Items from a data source
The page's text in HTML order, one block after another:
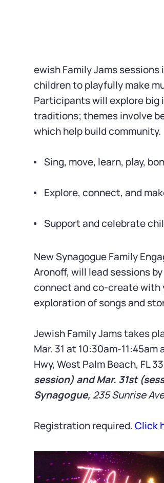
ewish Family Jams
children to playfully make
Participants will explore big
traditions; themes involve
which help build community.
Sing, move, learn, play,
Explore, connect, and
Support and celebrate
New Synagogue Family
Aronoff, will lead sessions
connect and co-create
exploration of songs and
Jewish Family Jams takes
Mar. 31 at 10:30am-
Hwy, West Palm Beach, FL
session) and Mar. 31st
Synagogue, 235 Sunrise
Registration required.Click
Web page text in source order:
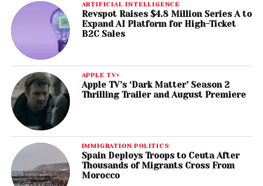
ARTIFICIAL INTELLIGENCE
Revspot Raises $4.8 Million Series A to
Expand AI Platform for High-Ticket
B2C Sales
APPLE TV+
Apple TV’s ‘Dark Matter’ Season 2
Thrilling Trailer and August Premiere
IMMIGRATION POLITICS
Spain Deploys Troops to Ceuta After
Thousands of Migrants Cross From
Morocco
...
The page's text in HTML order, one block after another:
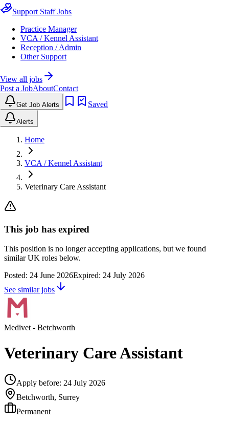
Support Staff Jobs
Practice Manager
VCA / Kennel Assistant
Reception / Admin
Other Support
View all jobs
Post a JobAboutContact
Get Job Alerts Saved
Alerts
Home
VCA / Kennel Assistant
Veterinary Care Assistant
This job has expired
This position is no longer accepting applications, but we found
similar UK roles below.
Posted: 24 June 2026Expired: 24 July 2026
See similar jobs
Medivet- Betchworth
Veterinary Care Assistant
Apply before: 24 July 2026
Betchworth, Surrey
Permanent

Activity → Print exactly the lines above that run from the one with "session) and Mar. 31st" down to the one with "Spain Deploys Troops to Ceuta After", and omit the pictures.

Solution to the exercise →
session) and Mar. 31st
Synagogue, 235 Sunrise
Registration required.Click
Web page text in source order:
ARTIFICIAL INTELLIGENCE
Revspot Raises $4.8 Million Series A to
Expand AI Platform for High-Ticket
B2C Sales
APPLE TV+
Apple TV’s ‘Dark Matter’ Season 2
Thrilling Trailer and August Premiere
IMMIGRATION POLITICS
Spain Deploys Troops to Ceuta After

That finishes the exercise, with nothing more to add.